> **MATERIAL SHOWN**:
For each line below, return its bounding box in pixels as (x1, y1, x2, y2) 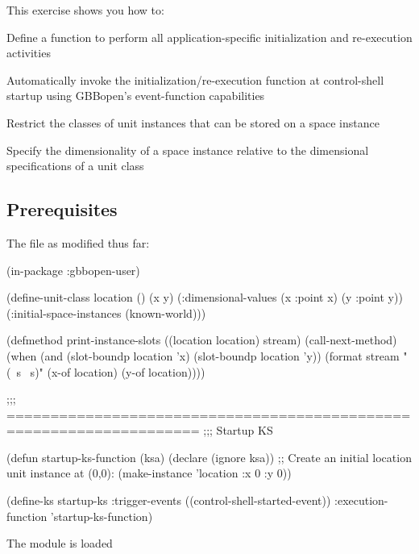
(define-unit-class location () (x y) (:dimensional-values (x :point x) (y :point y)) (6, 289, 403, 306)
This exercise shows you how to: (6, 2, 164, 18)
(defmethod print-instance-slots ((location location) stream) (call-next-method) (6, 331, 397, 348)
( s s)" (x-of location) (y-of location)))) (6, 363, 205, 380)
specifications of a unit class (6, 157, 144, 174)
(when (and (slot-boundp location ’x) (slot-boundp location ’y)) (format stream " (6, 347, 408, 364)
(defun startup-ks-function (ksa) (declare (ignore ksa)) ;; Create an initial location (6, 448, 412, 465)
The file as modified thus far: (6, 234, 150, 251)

* * *

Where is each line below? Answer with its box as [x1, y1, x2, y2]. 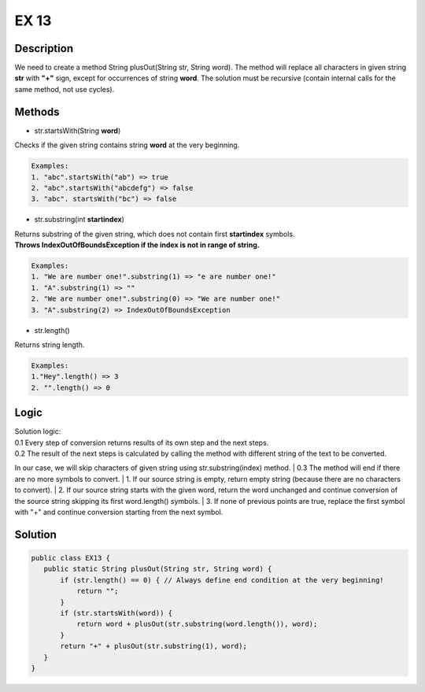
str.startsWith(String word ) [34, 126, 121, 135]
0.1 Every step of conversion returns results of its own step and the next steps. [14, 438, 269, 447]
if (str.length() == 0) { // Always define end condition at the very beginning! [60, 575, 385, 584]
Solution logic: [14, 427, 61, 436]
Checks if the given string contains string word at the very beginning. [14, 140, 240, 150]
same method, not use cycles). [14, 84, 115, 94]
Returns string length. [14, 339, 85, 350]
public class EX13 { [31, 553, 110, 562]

--

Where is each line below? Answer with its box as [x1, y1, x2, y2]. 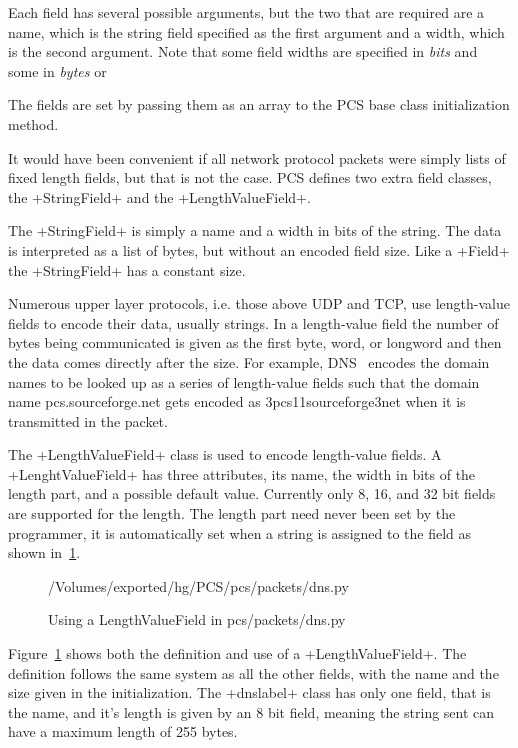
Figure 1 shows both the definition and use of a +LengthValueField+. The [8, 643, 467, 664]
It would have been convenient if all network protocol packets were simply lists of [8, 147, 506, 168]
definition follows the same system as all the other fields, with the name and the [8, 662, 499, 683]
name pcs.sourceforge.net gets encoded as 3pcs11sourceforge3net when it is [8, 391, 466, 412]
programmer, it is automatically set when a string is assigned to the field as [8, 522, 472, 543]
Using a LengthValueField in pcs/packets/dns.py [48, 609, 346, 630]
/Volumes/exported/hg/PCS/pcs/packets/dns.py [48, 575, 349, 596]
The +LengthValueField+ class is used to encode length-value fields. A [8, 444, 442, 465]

> **EXERCISE OBJECTIVE**: Look through the data above. Each line containing the word "location" needs to be copied.

> **RESPONSE TO THE EXERCISE**:
(define-unit-class location () (x y) (:dimensional-values (x :point x) (y :point y)) (6, 289, 403, 306)
(defmethod print-instance-slots ((location location) stream) (call-next-method) (6, 331, 397, 348)
( s s)" (x-of location) (y-of location)))) (6, 363, 205, 380)
(when (and (slot-boundp location ’x) (slot-boundp location ’y)) (format stream " (6, 347, 408, 364)
(defun startup-ks-function (ksa) (declare (ignore ksa)) ;; Create an initial location (6, 448, 412, 465)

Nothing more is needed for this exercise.